Bad movie? You’re soaking in it. And yet again a quote from Mystery Science Theater 3000 saves the day, much like Kevin Costner’s Coast Guard rescue swimmer in The Guardian, the gruff old veteran whose life of putting his hide on the line for total strangers dumb enough to go for a day cruise in storm-tossed arctic waters will suddenly become one long good deed that must not pass unpunished. And “punishing” is indeed the word for this overlong, overearnest action angst-fest -- it’s bloated like a corpse at sea, and yet it sinks straight to the bottom in an instant.
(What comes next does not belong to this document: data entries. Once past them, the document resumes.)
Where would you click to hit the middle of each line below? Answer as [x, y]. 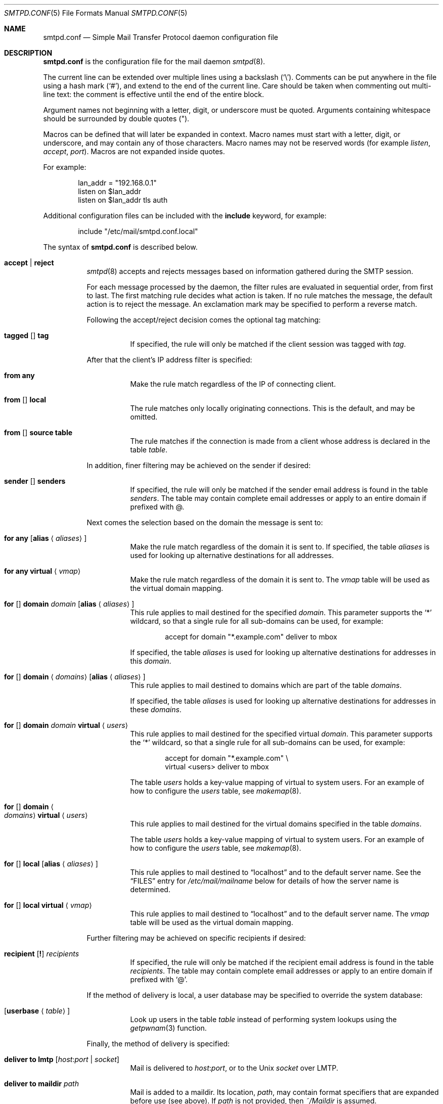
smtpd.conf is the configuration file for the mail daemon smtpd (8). [154, 61]
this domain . [151, 661]
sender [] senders [35, 481]
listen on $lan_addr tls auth [123, 200]
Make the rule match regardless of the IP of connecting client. [233, 384]
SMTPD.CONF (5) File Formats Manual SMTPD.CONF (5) [96, 13]
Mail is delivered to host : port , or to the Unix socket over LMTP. [234, 1068]
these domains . [156, 709]
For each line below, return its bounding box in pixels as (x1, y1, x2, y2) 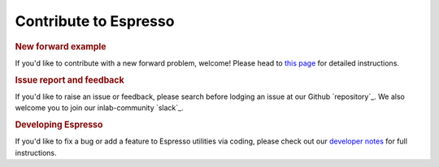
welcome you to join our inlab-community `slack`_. (15, 103, 184, 113)
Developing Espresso (15, 119, 103, 131)
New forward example (15, 41, 106, 52)
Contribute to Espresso (15, 12, 175, 30)
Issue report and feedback (15, 74, 125, 85)
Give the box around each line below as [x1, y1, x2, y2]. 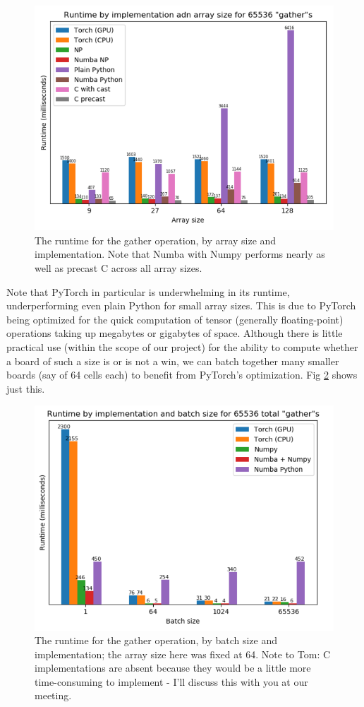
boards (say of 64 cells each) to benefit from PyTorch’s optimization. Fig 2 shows [6, 367, 358, 382]
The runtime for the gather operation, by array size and [35, 232, 277, 247]
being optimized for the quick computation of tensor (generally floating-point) [6, 311, 344, 326]
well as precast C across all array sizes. [35, 261, 202, 275]
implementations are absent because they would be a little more [35, 660, 311, 675]
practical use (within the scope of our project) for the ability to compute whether [6, 340, 358, 355]
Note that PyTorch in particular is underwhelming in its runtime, [6, 284, 290, 299]
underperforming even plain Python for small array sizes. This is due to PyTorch [6, 298, 356, 313]
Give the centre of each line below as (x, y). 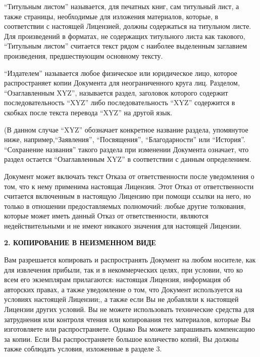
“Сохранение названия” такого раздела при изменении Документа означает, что (126, 149)
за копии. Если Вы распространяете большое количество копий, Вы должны (121, 339)
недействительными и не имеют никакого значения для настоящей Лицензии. (123, 225)
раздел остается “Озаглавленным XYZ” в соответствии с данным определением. (128, 159)
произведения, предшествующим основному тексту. (84, 55)
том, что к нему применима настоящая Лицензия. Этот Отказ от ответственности (129, 186)
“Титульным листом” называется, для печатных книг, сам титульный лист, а (122, 6)
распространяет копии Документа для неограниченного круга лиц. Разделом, (122, 83)
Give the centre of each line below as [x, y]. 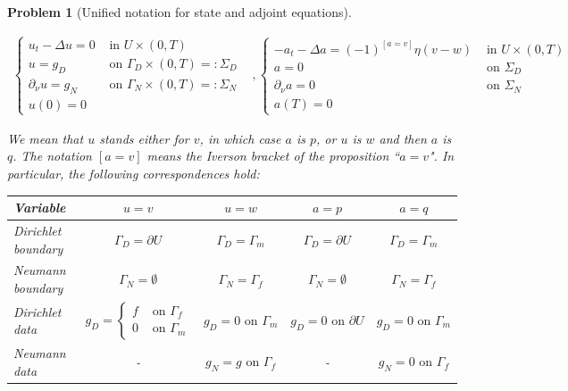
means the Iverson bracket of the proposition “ [273, 156]
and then [403, 138]
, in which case [240, 138]
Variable [40, 208]
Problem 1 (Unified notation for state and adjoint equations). [180, 12]
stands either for [144, 138]
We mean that [46, 138]
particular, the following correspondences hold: [134, 174]
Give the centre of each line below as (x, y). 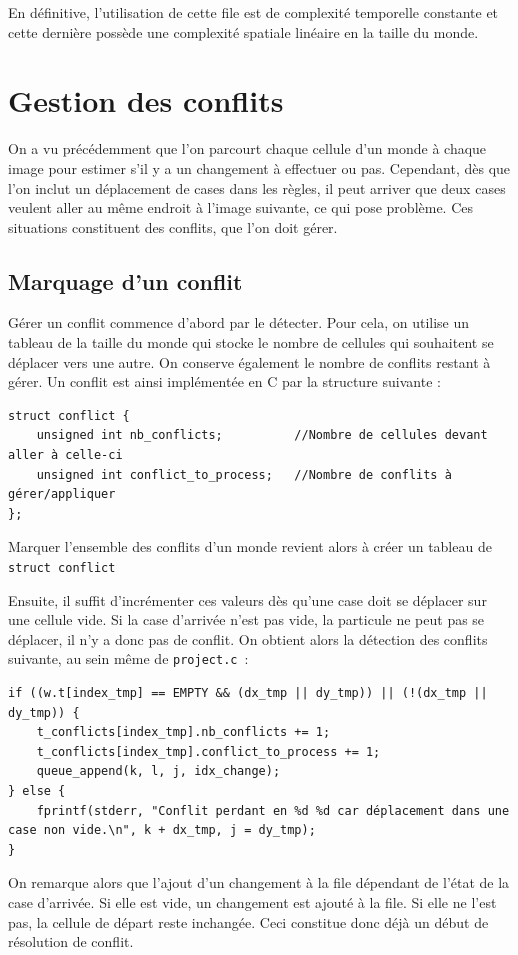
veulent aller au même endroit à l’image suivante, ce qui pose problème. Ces (241, 207)
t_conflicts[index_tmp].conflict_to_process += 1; (208, 751)
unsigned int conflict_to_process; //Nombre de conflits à (244, 474)
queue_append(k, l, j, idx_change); (158, 771)
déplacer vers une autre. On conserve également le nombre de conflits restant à (249, 361)
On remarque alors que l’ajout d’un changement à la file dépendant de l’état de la (259, 882)
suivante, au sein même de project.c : (128, 658)
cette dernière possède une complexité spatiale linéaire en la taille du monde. (243, 31)
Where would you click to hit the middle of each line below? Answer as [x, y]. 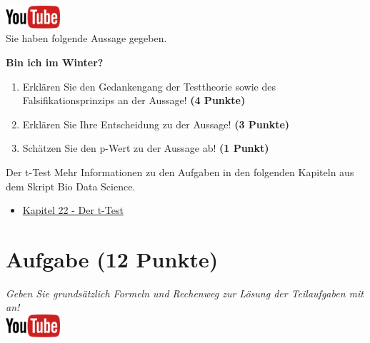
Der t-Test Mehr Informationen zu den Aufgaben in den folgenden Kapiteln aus [180, 171]
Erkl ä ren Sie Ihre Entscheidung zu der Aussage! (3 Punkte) [156, 124]
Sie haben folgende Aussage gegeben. [86, 38]
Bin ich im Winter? [55, 62]
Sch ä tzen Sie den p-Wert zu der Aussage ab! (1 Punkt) [146, 148]
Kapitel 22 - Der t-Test [73, 210]
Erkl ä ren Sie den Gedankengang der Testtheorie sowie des [149, 86]
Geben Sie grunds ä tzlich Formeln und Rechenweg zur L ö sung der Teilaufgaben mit [185, 293]
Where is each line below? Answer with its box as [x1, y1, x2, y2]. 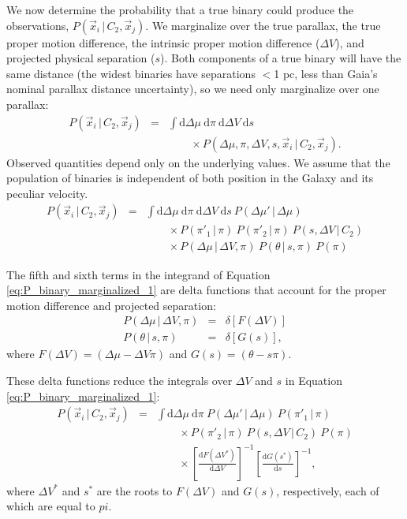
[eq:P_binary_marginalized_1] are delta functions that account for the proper [6, 282, 386, 298]
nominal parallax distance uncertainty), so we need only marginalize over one [6, 80, 379, 97]
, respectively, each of [276, 482, 379, 498]
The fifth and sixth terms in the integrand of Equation [6, 266, 271, 282]
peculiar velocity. [6, 185, 88, 201]
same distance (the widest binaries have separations [6, 65, 256, 81]
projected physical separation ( [6, 50, 155, 66]
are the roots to [96, 482, 173, 498]
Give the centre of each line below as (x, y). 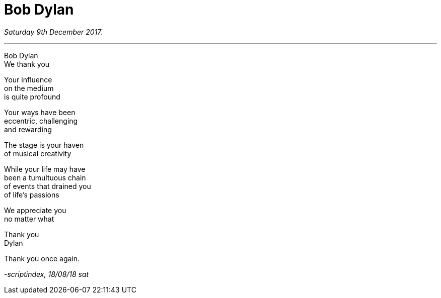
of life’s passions (32, 194)
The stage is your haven (44, 145)
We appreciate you (35, 210)
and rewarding (28, 129)
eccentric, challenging (41, 121)
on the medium (29, 88)
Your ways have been (40, 112)
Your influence (28, 79)

Well, not in an instant, unfortunately... over the course of two and a half hours, which is at least an hour longer than any movie starring Ashton Kutcher (more on him in a minute) needs to be. The whole middle act, in which Costner’s (The Upside of Anger, Open Range) Ben Randall takes on the (unwanted) job of training a squad of new recruits to the Guard’s rescue service, feels about 18 hours long and does lots of lazy breaststrokes through sentimental cliché and melodramatic slo-mo -- when it isn’t feeling like soap opera, it feels like a training film. Watching a bunch of guys (and a few anonymous gals, there to make sure the movie looks inclusive and modern without actually having to be so; I don’t think one of the female trainees has a single line of dialogue) diving into a pool or pushing bricks around to the bottom in tandem in order to learn teamwork and yelling “Hoo-rah!” every 30 seconds is only interesting for so long, and then you have no choice but to resort to picking on Ashton Kutcher (The Butterfly Effect, Cheaper by the Dozen) in order to keep yourself entertained.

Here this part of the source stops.